Fundamental Novel Consistency Theory: $H$-Consistency Bounds
Yutao Zhong
TL;DR
This work develops a comprehensive, hypothesis-set–dependent theory of H-consistency bounds that quantify how closely a surrogate loss tracks a target loss across binary and multi-class classification tasks, including adversarial robustness. It introduces minimizability gaps to capture intrinsic limitations of a chosen hypothesis class, and provides universal transformation tools (Psi/Gamma and error-transformations) to derive tight, distribution-aware bounds for a broad family of surrogates, including comp-sum and constrained losses. The framework yields new, tight bounds for linear models and one-hidden-layer neural networks, extends to adversarial settings with both negative and positive results (notably favoring non-convex or margin-based surrogates like rho-margin), and validates the theory with simulations and large-scale experiments (e.g., CIFAR datasets). A key outcome is a universal square-root growth rate near zero for smooth surrogates in both binary and multi-class tasks, guiding surrogate selection through minimizability gaps and class-count considerations. The results provide principled guidance for designing and analyzing surrogate losses and learning algorithms with stronger, predictor- and distribution-aware guarantees, including robust learning paradigms.
Abstract
In machine learning, the loss functions optimized during training often differ from the target loss that defines task performance due to computational intractability or lack of differentiability. We present an in-depth study of the target loss estimation error relative to the surrogate loss estimation error. Our analysis leads to $H$-consistency bounds, which are guarantees accounting for the hypothesis set $H$. These bounds offer stronger guarantees than Bayes-consistency or $H$-calibration and are more informative than excess error bounds. We begin with binary classification, establishing tight distribution-dependent and -independent bounds.
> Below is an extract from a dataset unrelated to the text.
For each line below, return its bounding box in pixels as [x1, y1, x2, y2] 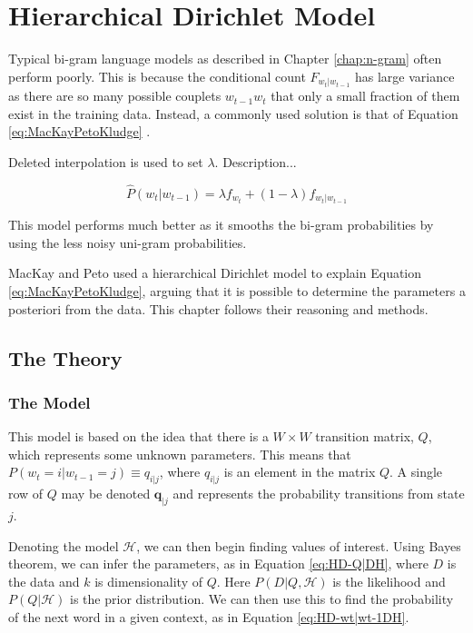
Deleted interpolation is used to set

We provide explicit bounds for convex surrogates (including linear models and neural networks) and analyze the adversarial setting for surrogates like $ρ$-margin and sigmoid loss. Extending to multi-class classification, we present the first $H$-consistency bounds for max, sum, and constrained losses, covering both non-adversarial and adversarial scenarios. We demonstrate that in some cases, non-trivial $H$-consistency bounds are unattainable. We also investigate comp-sum losses (e.g., cross-entropy, MAE), deriving their first $H$-consistency bounds and introducing smooth adversarial variants that yield robust learning algorithms. We develop a comprehensive framework for deriving these bounds across various surrogates, introducing new characterizations for constrained and comp-sum losses. Finally, we examine the growth rates of $H$-consistency bounds, establishing a universal square-root growth rate for smooth surrogates in binary and multi-class tasks, and analyze minimizability gaps to guide surrogate selection.